When it comes to heavy manual work the few women I've worked with that chose
to do that kind of work outworked the men every time. When I was landscaping I
seen a tiny 5 foot nothing girl rake, dig and haul faster and more than the 6
foot beefcake dude, every day while they were there. Most restoration sites I
worked on were mixed crews, there was definitely a higher percentage of hard
working women to men on those crews.

At my current job as a CNC programmer/operator for a granite shop, I've
trained probably 4 or 5 different people to work with me now. The 4 men I
trained lasted from a week to a month and a half. My current coworker, a girl,
had been here for over a year now. She's learned how to program and run the
machines, operate the bridge saw, move and unload slabs and lift more than any
of the men I've trained could. She also wants to learn. The sad thing is I had
to convince my boss, an old asian man, to hire her he wasn't going to because
she was a woman. I explained to him my experiences over the years and he was
willing to give her a chance. His attitude towards her over the year she's
been here's changed drastically. I don't know if it's changed his view on
women in general, but since then he's stopped immediately turning down women
day labourers that come in to help the installers so maybe.

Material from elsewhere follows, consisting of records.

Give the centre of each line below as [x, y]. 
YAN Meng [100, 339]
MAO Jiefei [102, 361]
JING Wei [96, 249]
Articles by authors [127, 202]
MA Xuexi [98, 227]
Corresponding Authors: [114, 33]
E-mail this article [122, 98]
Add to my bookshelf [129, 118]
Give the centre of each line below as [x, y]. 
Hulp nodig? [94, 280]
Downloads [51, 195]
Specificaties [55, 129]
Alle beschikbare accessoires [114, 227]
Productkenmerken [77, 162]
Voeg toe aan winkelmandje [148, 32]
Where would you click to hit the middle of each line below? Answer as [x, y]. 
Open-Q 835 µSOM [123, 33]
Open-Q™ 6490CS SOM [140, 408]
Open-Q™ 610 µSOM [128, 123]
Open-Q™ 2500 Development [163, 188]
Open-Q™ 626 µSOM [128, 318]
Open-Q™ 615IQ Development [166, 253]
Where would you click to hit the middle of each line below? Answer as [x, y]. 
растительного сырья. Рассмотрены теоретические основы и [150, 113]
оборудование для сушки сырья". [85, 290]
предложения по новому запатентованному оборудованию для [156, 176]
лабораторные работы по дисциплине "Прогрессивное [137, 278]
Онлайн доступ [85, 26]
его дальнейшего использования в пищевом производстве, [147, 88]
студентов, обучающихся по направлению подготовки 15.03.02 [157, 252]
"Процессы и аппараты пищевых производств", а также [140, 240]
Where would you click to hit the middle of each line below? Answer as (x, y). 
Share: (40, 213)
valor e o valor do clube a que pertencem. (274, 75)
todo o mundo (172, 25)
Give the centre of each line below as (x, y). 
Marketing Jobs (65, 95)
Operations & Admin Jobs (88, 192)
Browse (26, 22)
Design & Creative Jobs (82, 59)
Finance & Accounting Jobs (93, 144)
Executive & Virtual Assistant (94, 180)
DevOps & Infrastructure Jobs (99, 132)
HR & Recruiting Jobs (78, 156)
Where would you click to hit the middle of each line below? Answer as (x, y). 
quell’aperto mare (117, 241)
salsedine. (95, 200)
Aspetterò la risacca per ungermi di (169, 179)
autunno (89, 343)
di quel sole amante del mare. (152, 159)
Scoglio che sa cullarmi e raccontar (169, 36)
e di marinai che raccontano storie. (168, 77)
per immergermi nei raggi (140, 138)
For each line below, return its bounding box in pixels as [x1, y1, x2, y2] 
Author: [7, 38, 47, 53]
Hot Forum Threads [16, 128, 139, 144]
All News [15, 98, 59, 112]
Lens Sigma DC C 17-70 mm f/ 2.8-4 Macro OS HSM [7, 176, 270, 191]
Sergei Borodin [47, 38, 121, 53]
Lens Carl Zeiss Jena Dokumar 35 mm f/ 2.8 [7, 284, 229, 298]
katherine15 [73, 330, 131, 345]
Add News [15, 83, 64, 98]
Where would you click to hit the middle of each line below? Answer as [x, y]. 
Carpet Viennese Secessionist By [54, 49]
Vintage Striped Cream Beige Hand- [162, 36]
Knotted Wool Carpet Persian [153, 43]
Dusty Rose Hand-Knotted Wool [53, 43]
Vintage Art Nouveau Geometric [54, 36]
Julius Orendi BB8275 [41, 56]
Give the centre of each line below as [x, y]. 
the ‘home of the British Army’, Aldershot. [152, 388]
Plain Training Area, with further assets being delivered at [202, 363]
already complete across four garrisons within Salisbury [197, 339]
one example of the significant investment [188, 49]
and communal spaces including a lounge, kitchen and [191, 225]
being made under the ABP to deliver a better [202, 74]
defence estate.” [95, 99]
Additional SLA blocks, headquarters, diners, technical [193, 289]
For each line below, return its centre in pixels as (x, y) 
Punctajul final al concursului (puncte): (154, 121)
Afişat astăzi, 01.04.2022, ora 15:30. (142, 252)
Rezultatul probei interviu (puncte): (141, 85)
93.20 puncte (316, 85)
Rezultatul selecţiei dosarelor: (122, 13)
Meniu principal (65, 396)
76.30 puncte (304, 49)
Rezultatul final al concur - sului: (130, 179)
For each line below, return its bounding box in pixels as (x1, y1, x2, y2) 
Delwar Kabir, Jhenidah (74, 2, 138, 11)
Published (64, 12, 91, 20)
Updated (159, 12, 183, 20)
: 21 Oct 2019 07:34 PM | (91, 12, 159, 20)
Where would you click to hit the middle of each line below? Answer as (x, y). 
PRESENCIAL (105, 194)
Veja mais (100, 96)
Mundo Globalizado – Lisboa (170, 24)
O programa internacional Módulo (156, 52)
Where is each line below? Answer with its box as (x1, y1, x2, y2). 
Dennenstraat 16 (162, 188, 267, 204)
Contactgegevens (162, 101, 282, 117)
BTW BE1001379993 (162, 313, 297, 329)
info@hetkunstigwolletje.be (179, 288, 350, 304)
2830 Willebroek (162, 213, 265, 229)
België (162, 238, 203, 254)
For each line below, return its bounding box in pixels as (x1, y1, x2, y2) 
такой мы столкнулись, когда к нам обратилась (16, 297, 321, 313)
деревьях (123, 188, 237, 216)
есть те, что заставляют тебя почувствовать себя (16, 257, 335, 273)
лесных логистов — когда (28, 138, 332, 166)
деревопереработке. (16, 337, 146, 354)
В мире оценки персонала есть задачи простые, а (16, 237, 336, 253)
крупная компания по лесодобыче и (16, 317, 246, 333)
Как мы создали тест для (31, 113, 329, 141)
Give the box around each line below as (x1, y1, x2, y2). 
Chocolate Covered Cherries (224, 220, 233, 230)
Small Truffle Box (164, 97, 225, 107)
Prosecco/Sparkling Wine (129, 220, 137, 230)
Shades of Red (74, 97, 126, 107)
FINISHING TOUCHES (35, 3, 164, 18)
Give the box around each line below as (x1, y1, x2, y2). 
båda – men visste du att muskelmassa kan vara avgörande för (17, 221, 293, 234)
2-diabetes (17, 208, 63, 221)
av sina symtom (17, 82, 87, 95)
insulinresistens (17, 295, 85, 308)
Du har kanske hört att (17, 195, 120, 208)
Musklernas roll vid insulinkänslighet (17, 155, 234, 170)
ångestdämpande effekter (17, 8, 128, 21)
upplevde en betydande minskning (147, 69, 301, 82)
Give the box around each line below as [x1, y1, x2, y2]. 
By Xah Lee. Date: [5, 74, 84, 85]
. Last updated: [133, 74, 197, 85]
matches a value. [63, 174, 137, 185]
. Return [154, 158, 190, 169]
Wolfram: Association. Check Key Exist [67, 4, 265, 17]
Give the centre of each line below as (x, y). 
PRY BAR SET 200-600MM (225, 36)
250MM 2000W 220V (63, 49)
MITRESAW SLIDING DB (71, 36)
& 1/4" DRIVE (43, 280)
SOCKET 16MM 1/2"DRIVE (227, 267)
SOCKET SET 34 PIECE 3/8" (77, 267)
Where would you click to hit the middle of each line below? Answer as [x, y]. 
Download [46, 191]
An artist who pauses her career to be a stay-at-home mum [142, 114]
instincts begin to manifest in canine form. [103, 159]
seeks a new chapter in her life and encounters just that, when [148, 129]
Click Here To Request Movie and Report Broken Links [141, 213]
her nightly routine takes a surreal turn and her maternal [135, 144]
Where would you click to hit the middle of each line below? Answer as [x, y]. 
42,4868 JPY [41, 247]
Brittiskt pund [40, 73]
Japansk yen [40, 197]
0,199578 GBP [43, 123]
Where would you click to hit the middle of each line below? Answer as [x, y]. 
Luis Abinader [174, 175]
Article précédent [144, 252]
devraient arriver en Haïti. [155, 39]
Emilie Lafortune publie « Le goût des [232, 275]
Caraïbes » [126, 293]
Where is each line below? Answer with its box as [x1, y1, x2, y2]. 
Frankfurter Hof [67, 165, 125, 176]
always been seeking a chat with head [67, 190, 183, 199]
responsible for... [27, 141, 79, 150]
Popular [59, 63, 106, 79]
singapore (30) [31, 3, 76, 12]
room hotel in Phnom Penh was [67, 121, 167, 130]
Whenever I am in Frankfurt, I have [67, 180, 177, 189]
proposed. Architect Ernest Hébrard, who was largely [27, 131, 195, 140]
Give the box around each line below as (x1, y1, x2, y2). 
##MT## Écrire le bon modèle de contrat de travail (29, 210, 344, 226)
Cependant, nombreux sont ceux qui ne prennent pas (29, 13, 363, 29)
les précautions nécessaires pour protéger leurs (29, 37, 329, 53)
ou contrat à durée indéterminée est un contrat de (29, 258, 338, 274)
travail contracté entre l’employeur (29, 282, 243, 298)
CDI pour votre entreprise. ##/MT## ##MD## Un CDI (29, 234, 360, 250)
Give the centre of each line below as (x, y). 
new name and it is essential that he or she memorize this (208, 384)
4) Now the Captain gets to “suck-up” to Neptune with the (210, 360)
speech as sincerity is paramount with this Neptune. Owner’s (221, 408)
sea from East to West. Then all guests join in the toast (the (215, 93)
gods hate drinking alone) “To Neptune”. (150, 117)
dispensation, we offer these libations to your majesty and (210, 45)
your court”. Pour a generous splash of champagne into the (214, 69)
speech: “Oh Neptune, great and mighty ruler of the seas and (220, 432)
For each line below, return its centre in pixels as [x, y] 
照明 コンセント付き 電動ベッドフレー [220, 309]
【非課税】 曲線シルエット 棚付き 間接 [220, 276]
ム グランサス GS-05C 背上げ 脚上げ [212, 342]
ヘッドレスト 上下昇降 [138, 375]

The biggest problem I found trying to train men was they refused to do basic
boring tasks that needed to be done or complained the whole time they did them
while at the same time were unwilling or unable to learn anything else.

These are just my experiences throughout my varied working life. I don't know
how universally applicable they are but from what I've seen it really comes
down to each individual and how suited they are for a particular job. The
reality is there are some things some people will just never be able to do and
it really has nothing to do with what gender a person is.